1 parameter passing (default calling convention)
Use VC6.0 to create a new empty console application, create a new source file Main.c, write the following code, pay attention to debug compile, do not use release, lest the code by VC optimization, disassembly does not correspond.
int addint (int a, int b)
{
int c = a+b;
return c;
}
int main ()
{
int x = AddInt (1, 3);
return 0;
}
In the main function into the braces down, press F5 run, the program is broken, then press the combination of "alt+8", you can open the Disassembly window, each C statement the following lines are the corresponding assembly code.
7: int main ()
8: {
00401060 push ebp
00401061 mov ebp,esp
00401063 Sub esp,44h
00401066 push ebx
00401067 push esi
00401068 Push EDI
00401069 Lea edi,[ebp-44h]
0040106C mov ecx,11h
00401071 mov eax,0cccccccch
00401076 Rep stos dword ptr [edi]
9: int x = AddInt (1, 3);
00401078 push 3
0040107A push 1
0040107C call @ILT +0 (addint) (00401005)
00401081 Add esp,8
00401084 mov dword ptr [Ebp-4],eax
: Return 0;
00401087 xor eax,eax
:
00401089 pop edi
0040108A pop ESI
0040108B pop ebx
0040108C add esp,44h
0040108F cmp ebp,esp
00401091 Call __chkesp (004010b0)
00401096 mov esp,ebp
00401098 pop EBP
00401099 ret
Other content for the time being not considered, we see 0040107C this sentence call @ILT +0 (addint) (00401005), it is called addint this function.
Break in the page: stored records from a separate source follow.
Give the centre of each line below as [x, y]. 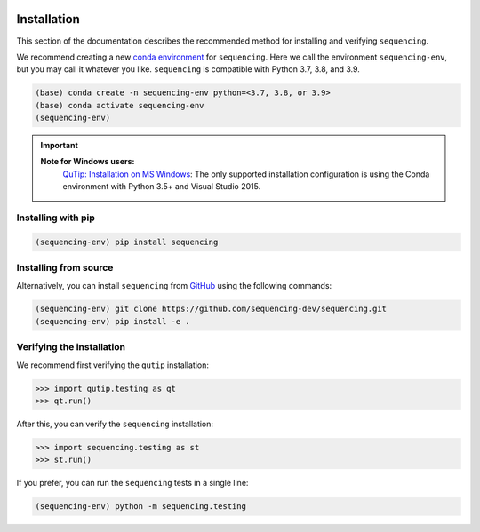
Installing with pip [56, 218]
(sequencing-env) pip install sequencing [127, 242]
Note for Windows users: [88, 162]
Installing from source [65, 268]
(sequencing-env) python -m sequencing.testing [140, 507]
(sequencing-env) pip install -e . [112, 321]
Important [60, 146]
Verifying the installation [71, 347]
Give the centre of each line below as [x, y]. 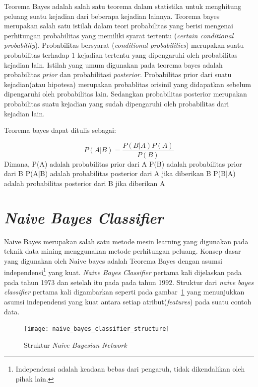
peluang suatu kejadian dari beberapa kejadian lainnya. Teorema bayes [112, 16]
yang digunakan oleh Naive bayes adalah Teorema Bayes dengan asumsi [113, 260]
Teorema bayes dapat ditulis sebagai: [60, 130]
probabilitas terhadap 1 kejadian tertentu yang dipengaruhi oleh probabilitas [121, 54]
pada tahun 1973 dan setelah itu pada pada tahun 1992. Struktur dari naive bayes [129, 282]
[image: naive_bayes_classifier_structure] [97, 329]
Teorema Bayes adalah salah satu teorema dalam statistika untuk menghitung [123, 6]
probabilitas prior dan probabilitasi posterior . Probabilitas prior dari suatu [118, 74]
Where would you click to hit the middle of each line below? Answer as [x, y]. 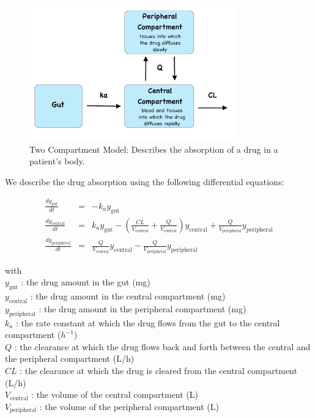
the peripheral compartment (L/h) [70, 358]
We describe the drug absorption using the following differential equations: [145, 182]
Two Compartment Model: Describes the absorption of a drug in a [154, 149]
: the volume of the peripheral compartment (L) [129, 406]
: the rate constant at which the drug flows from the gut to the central [148, 322]
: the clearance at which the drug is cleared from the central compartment [158, 370]
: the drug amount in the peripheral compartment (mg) [143, 308]
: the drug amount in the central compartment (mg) [128, 295]
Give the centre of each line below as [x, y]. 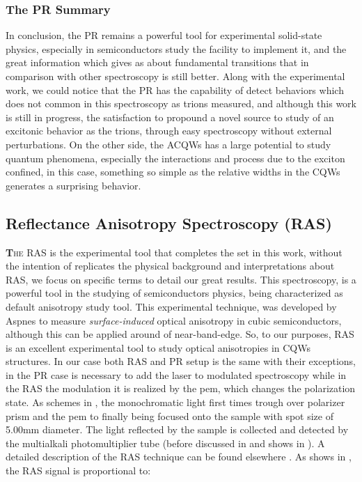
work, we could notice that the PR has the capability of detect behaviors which [175, 90]
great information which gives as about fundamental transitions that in [157, 62]
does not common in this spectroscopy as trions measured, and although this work [181, 103]
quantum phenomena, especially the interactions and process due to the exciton [175, 158]
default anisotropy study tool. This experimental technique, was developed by [171, 306]
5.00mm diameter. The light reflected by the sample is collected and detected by [177, 429]
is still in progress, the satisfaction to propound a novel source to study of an [170, 117]
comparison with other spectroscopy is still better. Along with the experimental [175, 76]
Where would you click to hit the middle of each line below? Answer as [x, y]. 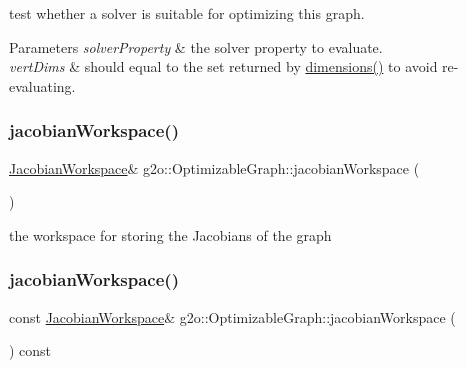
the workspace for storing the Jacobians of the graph [170, 234]
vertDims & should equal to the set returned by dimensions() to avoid [223, 66]
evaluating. [42, 85]
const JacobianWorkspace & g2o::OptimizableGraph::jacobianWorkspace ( [232, 316]
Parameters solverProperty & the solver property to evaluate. [196, 46]
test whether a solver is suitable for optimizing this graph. [187, 13]
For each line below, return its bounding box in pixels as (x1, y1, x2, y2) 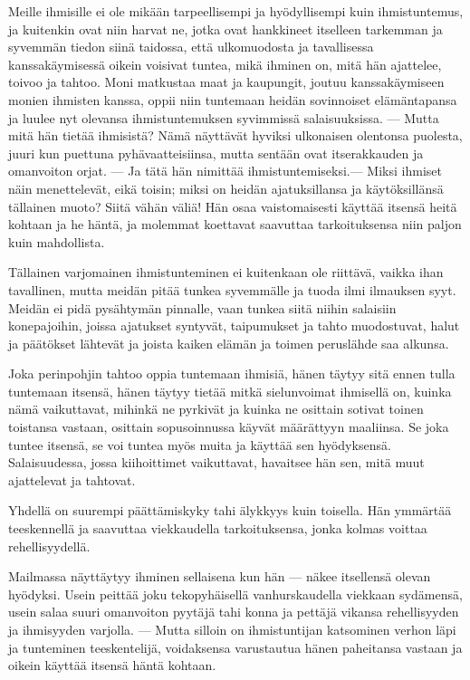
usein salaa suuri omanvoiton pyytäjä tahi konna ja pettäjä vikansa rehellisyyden (8, 602, 459, 621)
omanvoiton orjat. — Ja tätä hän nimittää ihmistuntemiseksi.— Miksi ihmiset (8, 161, 442, 180)
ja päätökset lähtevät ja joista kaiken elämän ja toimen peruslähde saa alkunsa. (8, 333, 449, 352)
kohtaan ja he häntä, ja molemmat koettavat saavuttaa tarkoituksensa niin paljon (8, 215, 462, 234)
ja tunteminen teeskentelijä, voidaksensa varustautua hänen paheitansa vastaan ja (8, 637, 463, 656)
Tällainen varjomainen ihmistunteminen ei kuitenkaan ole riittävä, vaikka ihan (8, 263, 444, 282)
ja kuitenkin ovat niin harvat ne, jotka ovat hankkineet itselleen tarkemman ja (8, 19, 443, 38)
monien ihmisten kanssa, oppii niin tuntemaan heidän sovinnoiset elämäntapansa (8, 90, 457, 109)
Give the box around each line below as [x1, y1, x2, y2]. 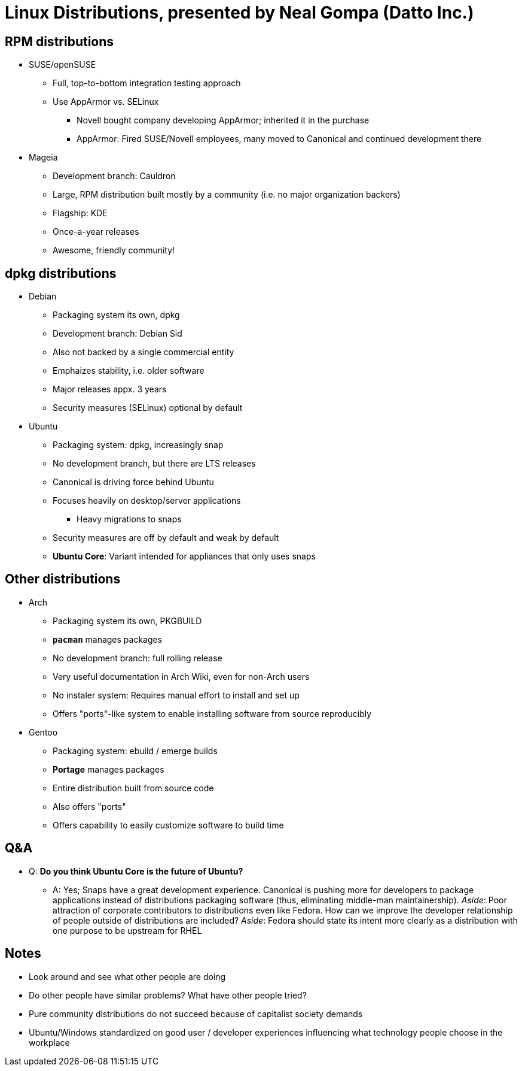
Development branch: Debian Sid [53, 328, 182, 339]
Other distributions [5, 571, 121, 587]
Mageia [29, 152, 58, 163]
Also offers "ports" [53, 801, 126, 812]
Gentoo [29, 727, 58, 737]
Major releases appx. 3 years [53, 384, 167, 395]
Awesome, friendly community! [53, 245, 175, 256]
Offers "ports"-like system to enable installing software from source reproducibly [53, 708, 372, 719]
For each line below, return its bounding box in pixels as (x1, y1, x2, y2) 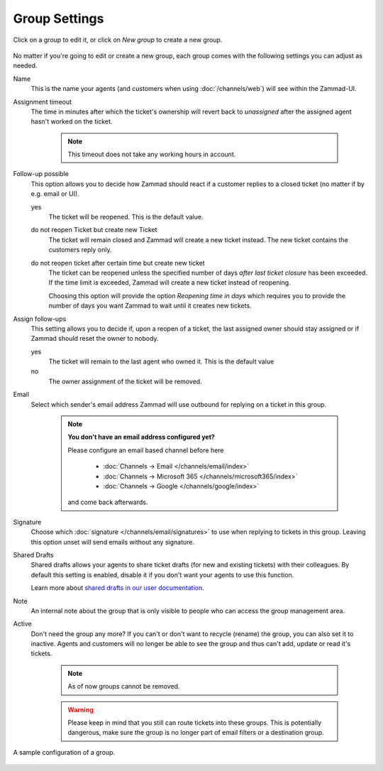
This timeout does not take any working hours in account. (67, 150, 236, 159)
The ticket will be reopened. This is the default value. (48, 213, 204, 222)
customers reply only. (48, 246, 112, 254)
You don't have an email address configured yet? (67, 433, 216, 442)
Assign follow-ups (13, 315, 67, 323)
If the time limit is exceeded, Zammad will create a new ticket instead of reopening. (48, 278, 291, 287)
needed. (13, 61, 38, 70)
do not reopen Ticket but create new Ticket (30, 226, 157, 234)
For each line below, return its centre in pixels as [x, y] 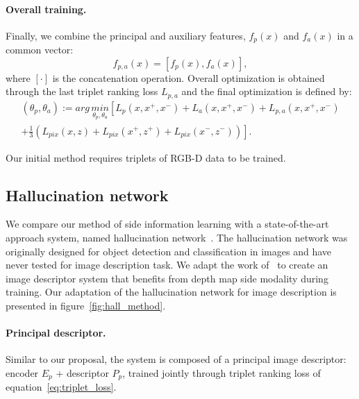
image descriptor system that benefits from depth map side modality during [167, 278]
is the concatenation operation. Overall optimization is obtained [189, 77]
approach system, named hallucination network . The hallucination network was [177, 237]
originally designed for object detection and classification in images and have [169, 251]
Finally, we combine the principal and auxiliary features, [126, 35]
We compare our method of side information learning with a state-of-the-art [167, 224]
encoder [22, 372]
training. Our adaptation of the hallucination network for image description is [171, 292]
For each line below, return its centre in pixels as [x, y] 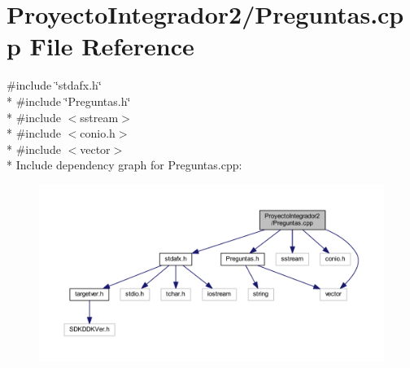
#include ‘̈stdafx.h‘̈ [54, 85]
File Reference [112, 46]
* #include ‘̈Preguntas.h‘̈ [69, 101]
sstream [99, 117]
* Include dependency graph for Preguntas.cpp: [124, 165]
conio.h [98, 133]
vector [95, 149]
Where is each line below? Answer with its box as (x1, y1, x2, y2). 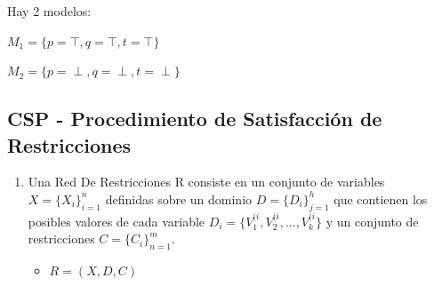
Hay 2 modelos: (7, 2, 92, 20)
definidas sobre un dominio (105, 189, 253, 208)
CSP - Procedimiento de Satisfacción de (7, 105, 382, 132)
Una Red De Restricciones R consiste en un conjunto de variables (28, 172, 385, 191)
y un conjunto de (325, 211, 419, 230)
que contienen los (334, 189, 428, 208)
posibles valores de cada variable (28, 211, 205, 230)
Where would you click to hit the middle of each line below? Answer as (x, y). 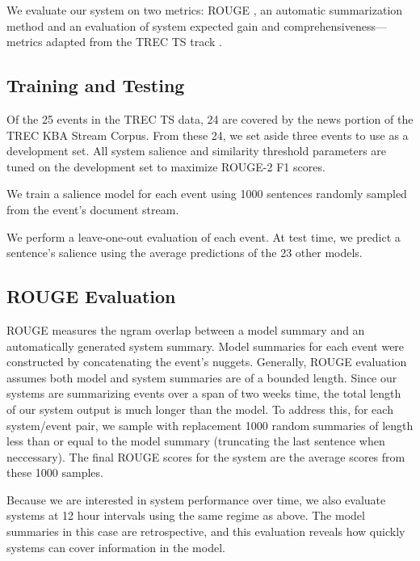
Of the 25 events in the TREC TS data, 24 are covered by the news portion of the (210, 118)
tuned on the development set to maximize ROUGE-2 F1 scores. (166, 166)
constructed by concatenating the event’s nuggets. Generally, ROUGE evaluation (207, 362)
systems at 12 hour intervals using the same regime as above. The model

There are two key statements before the call:
00401078 push 3
0040107A push 1
As you can see, when the default function call is used, the arguments are passed through the stack and are pushed from right to left in the stack.
After the call:
00401081 Add esp,8
This is to balance the stack, because the argument just entered the stack is two integer number, the top of the stack moved 8 bytes, so here ESP plus 8, keep the stack balance. 2 preservation of the return value
In the program in the previous section, place the breakpoint at the AddInt function:
F5 run off, press "Alt+f8" to open the Disassembly window
1: int addint (int a,int b)
2: {
00401020 push ebp
00401021 mov ebp,esp
00401023 Sub esp,44h
00401026 push ebx
00401027 push esi
00401028 push EDI
00401029 Lea edi,[ebp-44h]
0040102C mov ecx,11h
00401031 mov eax,0cccccccch
00401036 Rep stos dword ptr [edi]
3: int c = a+b;
00401038 mov eax,dword ptr [ebp+8]
0040103B add eax,dword ptr [ebp+0ch]
0040103E mov dword ptr [Ebp-4],eax
4: Return C;
00401041 mov eax,dword ptr [ebp-4]
5: }
00401044 pop edi
00401045 Pop esi
00401046 pop ebx
00401047 mov esp,ebp
00401049 pop EBP
0040104A ret
Let's look at the assembly code at the end of the function return:
4: Return C;
00401041 mov eax,dword ptr [ebp-4]
This is to save the result of the a+b in the address of [ebp-4] to the register EAX. So, we can know that the return value of the function is saved in eax, and basically this is how the function passes the return value.